** What needs to be done **
Find every line of the records that has "assainissement" and return it.

Given data START

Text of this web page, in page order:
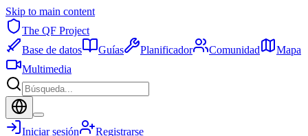
Skip to main content
The QF Project
Base de datos
Guías Planificador Comunidad
Mapa
Multimedia
Iniciar sesión Registrarse
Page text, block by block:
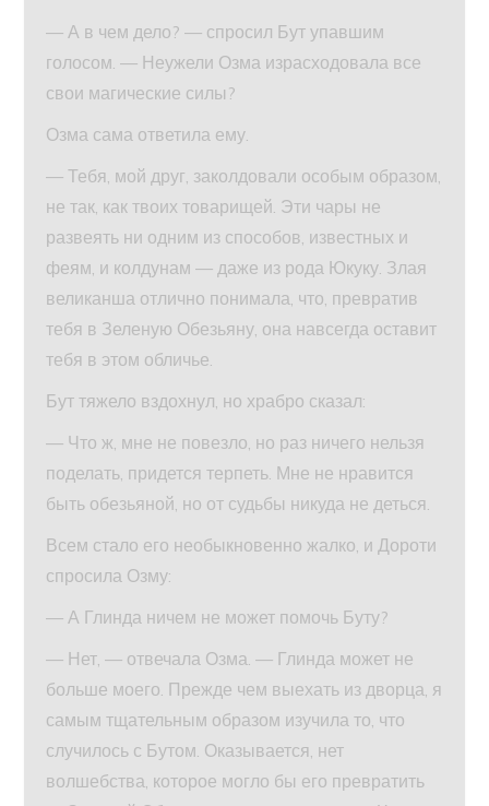
— А в чем дело? — спросил Бут упавшим
голосом. — Неужели Озма израсходовала все
свои магические силы?
Озма сама ответила ему.
— Тебя, мой друг, заколдовали особым образом,
не так, как твоих товарищей. Эти чары не
развеять ни одним из способов, известных и
феям, и колдунам — даже из рода Юкуку. Злая
великанша отлично понимала, что, превратив
тебя в Зеленую Обезьяну, она навсегда оставит
тебя в этом обличье.
Бут тяжело вздохнул, но храбро сказал:
— Что ж, мне не повезло, но раз ничего нельзя
поделать, придется терпеть. Мне не нравится
быть обезьяной, но от судьбы никуда не деться.
Всем стало его необыкновенно жалко, и Дороти
спросила Озму:
— А Глинда ничем не может помочь Буту?
— Нет, — отвечала Озма. — Глинда может не
больше моего. Прежде чем выехать из дворца, я
самым тщательным образом изучила то, что
случилось с Бутом. Оказывается, нет
волшебства, которое могло бы его превратить
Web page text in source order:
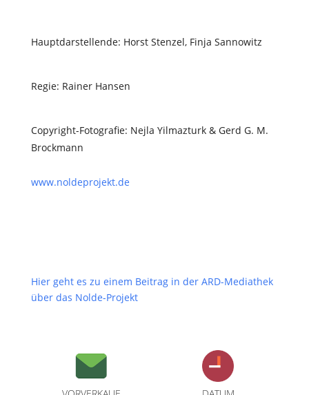
Hauptdarstellende: Horst Stenzel, Finja Sannowitz
Regie: Rainer Hansen
Copyright-Fotografie: Nejla Yilmazturk & Gerd G. M.
Brockmann
www.noldeprojekt.de
Hier geht es zu einem Beitrag in der ARD-Mediathek
über das Nolde-Projekt
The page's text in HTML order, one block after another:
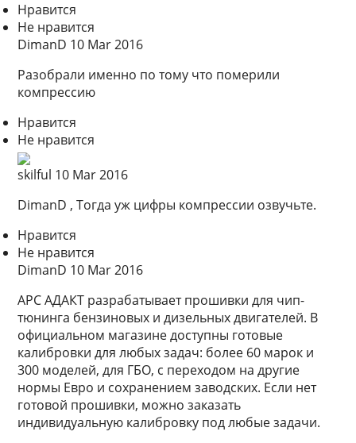
Нравится
Не нравится
DimanD 10 Mar 2016
Разобрали именно по тому что померили
компрессию
Нравится
Не нравится
skilful 10 Mar 2016
DimanD , Тогда уж цифры компрессии озвучьте.
Нравится
Не нравится
DimanD 10 Mar 2016
АРС АДАКТ разрабатывает прошивки для чип-
тюнинга бензиновых и дизельных двигателей. В
официальном магазине доступны готовые
калибровки для любых задач: более 60 марок и
300 моделей, для ГБО, с переходом на другие
нормы Евро и сохранением заводских. Если нет
готовой прошивки, можно заказать
индивидуальную калибровку под любые задачи.
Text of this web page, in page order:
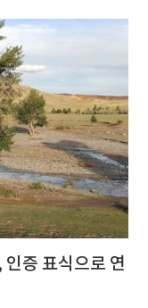
증 표식으로 연
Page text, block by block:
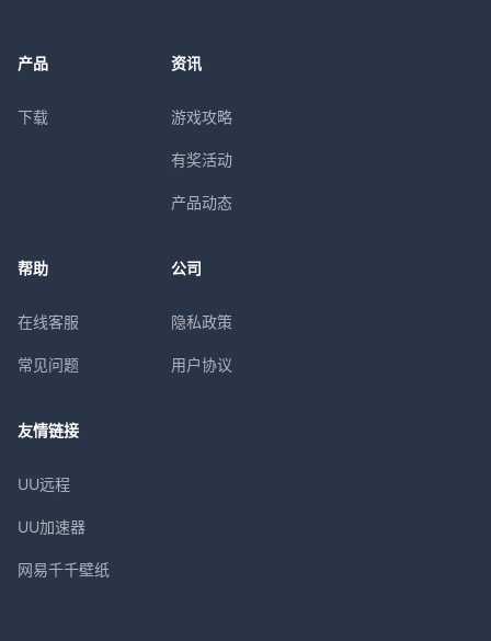
产品
下载
资讯
游戏攻略
有奖活动
产品动态
帮助
在线客服
常见问题
公司
隐私政策
用户协议
友情链接
UU远程
UU加速器
网易千千壁纸
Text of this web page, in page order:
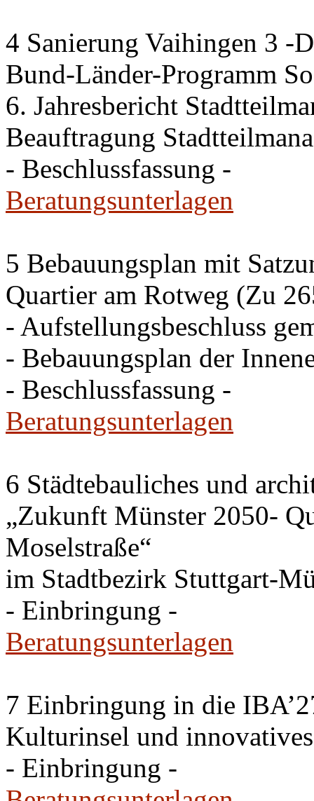
4 Sanierung Vaihingen 3 -
Bund-Länder-Programm
6. Jahresbericht
Beauftragung
- Beschlussfassung -
Beratungsunterlagen
5 Bebauungsplan mit
Quartier am Rotweg (Zu
- Aufstellungsbeschluss
- Bebauungsplan der
- Beschlussfassung -
Beratungsunterlagen
6 Städtebauliches und
„Zukunft Münster 2050-
Moselstraße“
im Stadtbezirk Stuttgart-
- Einbringung -
Beratungsunterlagen
7 Einbringung in die
Kulturinsel und
- Einbringung -
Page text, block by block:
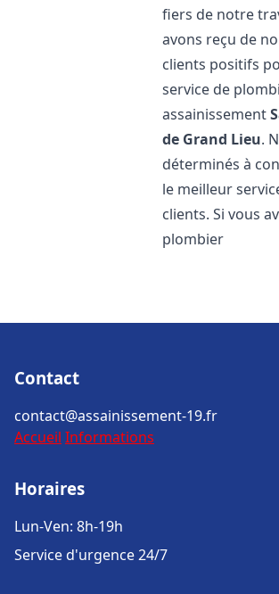
fiers de notre
avons reçu de
clients positifs
service de
assainissement
de Grand Lieu.
déterminés à
le meilleur
clients. Si vous
plombier
Contact
contact@assainissement-19.fr
Accueil Informations
Horaires
Lun-Ven: 8h-19h
Service d'urgence 24/7
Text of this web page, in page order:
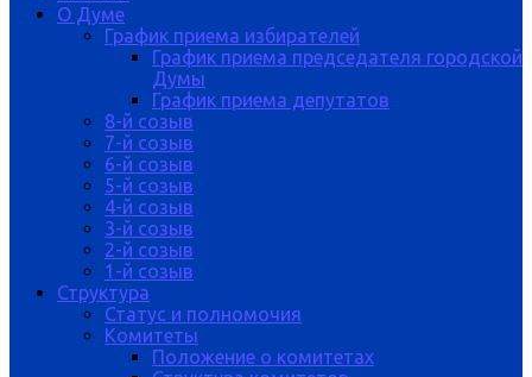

Given data END

** Answer to the problem **
assainissement
contact@assainissement-19.fr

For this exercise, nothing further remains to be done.